VATICAN CITY — Cardinal Walter Kasper’s Feb. 20 address on marriage to a group of cardinals, controversial for its comments on remarriage and the reception of Holy Communion, is to be published as a book this week, he says.
The booklet, Gospel of the Family, will be released in Italian and German, and will feature the text of his speech. Its 78 pages will include two additional texts from Cardinal Kasper.
In a March 10 interview with Vatican Radio, Cardinal Kasper, the president emeritus of the Pontifical Council for Promoting Christian Unity, said, “My main intention was not to speak about divorced and remarried people but to speak about the Gospel of the family.”
Of the five sections of his address, only the last was devoted to divorce and remarriage. Earlier sections focused on the family in creation and redemption, the domestic church, and sin in families.
“I think the majority of young people want stable relationships, want to live in a family,” he told Vatican Radio. “And therefore the Church has to help them, so I wanted to build up a new, better, more deep understanding of family life.”
Cardinal Kasper, who was invited to speak at the consistory by Pope Francis, said, “I told the Pope from the very beginning that I have my opinions, and the Pope encouraged me to speak about my opinions — he wanted an open discussion about an urgent problem.”
Noted Vatican observer Sandro Magister wrote March 11 in his blog “Settimo Cielo” that the cardinal’s speech generated “a very animated discussion, with numerous cardinals of the first order intervening against the thesis presented by Kasper.”
Cardinal Kasper had alleged that in the early Church, someone who entered a new relationship, even though their lawful spouse was still alive, was allowed “a life raft through admission to Communion,” and only after completing “a period of penance.” He suggested to the cardinals that while it was not a general solution, this might be a possible path for the “smaller segment of the divorced and remarried” interested in the sacraments, that repented of the first marriage’s failure, but “cannot abandon without further harm” the family of their second union.

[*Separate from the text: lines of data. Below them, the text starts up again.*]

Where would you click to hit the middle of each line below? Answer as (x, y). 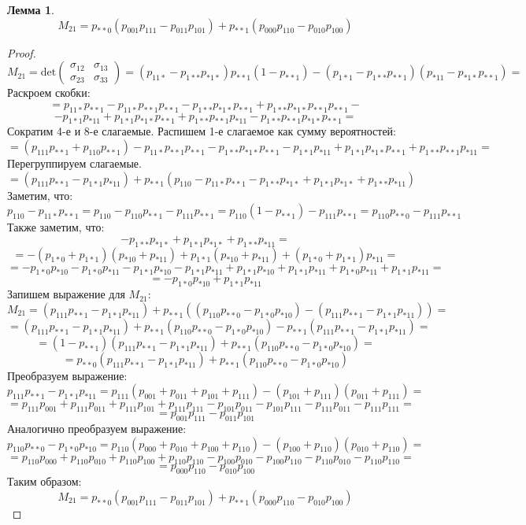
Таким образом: (44, 481)
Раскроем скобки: (49, 92)
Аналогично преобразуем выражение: (97, 428)
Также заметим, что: (56, 227)
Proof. (22, 52)
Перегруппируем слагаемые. (74, 163)
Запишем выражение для (66, 294)
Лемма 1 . (31, 9)
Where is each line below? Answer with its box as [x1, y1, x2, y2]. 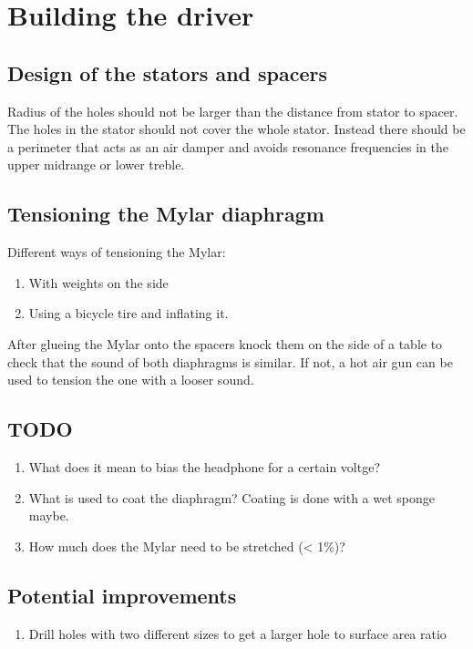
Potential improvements [7, 581, 237, 609]
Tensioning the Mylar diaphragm [7, 200, 324, 228]
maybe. [28, 506, 69, 525]
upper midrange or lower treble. [7, 155, 185, 174]
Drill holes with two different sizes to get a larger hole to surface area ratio [28, 623, 447, 643]
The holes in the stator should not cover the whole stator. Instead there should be [7, 119, 466, 139]
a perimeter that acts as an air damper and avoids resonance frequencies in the [7, 137, 448, 156]
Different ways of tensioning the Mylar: [7, 242, 226, 262]
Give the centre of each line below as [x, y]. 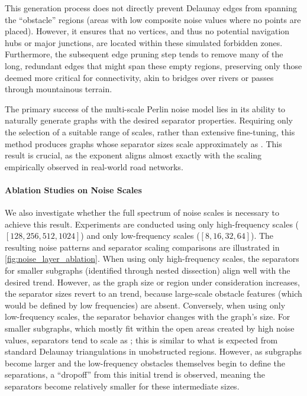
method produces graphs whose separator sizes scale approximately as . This [143, 143]
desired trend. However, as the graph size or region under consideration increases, [152, 282]
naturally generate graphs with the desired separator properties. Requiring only [149, 120]
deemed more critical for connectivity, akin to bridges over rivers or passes [139, 77]
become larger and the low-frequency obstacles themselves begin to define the [145, 363]
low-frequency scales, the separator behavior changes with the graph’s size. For [148, 317]
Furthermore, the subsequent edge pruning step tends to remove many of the [144, 54]
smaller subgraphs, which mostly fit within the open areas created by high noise [150, 328]
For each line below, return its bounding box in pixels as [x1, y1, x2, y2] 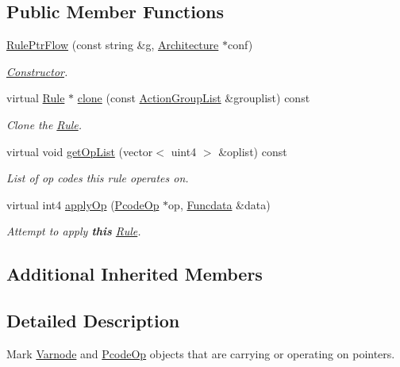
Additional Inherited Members [6, 262, 263, 286]
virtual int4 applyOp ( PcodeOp [6, 196, 160, 212]
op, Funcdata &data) [168, 196, 271, 212]
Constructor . [6, 63, 68, 79]
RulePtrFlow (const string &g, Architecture [6, 36, 219, 53]
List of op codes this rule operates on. [6, 170, 189, 186]
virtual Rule [6, 90, 65, 106]
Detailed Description [6, 308, 180, 333]
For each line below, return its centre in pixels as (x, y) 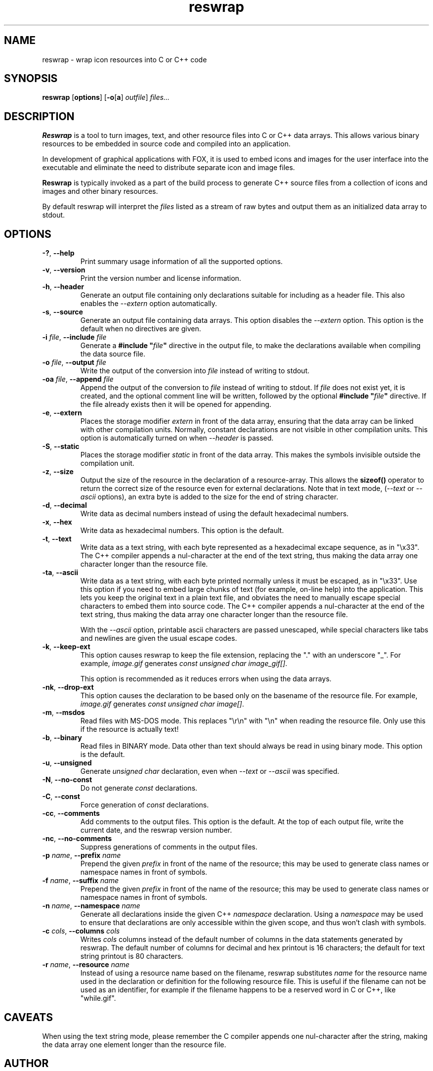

He told Vatican Radio that he wanted to “find a way” between rigorism and laxity: “I think this can be the only approach of the Church today,” adding that he wants “a realistic application of doctrine to the current situation of the great majority of people.”
He added that there is “an abyss” between Church teaching and the convictions of many Christians: “we have to listen to people living family life,” he said.
“I maintain the full teaching of the Church but the teaching has to be applied to concrete situations,” he said in the interview. “The Church must explain in a new way what are family and matrimony in order to help people and at the same time remain faithful to the Gospel.”
Roberto de Mattei, an Italian historian had critiqued the cardinal‘s Feb. 20 address when it was published in Italian daily Il Foglio, calling it “a shocking example of a cultural revolution proposed in the name of praxis.”
“In Kasper’s view,” according to de Mattei, the method to deal with the crisis of divorce is to “change the doctrine, without showing that it has been modified.”
The historian said the cardinal’s proposals would be to open the doors to “the systematic violation, on the level of praxis, of that dogmatic tradition where the words affirm it legally binding.”
“The position of the Church is unequivocal,” de Mattei added.
“Communion to remarried divorcees is denied because matrimony is indissoluble,” he said, “and none of the reasons adopted by Cardinal Kasper allows for the celebration of a new matrimony or the blessing of a pseudo-matrimonial union.”